Would you copy out each line of the records below that includes the word "votre"?

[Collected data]
==================================================

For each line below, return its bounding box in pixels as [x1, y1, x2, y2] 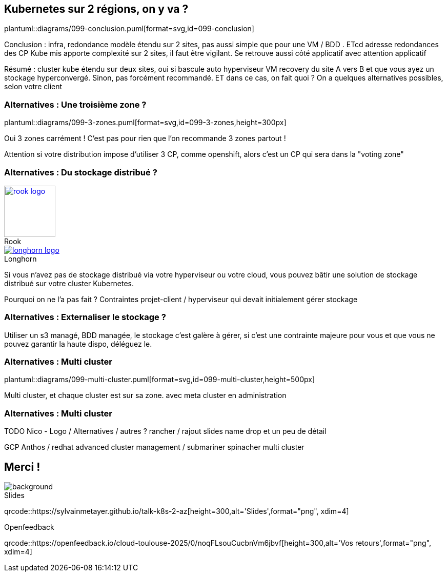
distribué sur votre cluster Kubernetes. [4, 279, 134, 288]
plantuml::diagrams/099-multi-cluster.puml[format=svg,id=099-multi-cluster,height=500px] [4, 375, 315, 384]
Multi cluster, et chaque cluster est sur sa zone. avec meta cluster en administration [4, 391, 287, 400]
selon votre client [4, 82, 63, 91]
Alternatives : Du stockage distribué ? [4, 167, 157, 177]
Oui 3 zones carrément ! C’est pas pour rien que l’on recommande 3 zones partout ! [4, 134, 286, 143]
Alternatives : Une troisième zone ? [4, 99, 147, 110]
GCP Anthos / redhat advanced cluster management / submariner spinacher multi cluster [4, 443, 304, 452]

==================================================

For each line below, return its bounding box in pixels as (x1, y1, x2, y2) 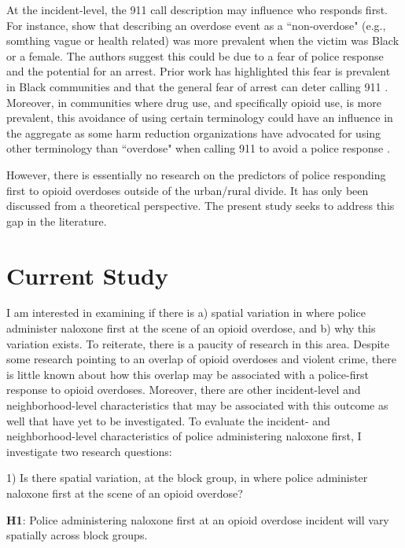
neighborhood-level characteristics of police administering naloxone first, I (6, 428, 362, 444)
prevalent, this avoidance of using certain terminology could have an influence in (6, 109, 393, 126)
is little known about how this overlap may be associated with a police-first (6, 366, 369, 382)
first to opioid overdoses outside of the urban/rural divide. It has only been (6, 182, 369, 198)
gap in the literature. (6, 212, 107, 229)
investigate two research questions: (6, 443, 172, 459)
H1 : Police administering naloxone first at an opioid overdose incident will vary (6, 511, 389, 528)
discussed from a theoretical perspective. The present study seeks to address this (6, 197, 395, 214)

==================================================

**Output below**
distribué sur votre cluster Kubernetes. [4, 279, 134, 288]
selon votre client [4, 82, 63, 91]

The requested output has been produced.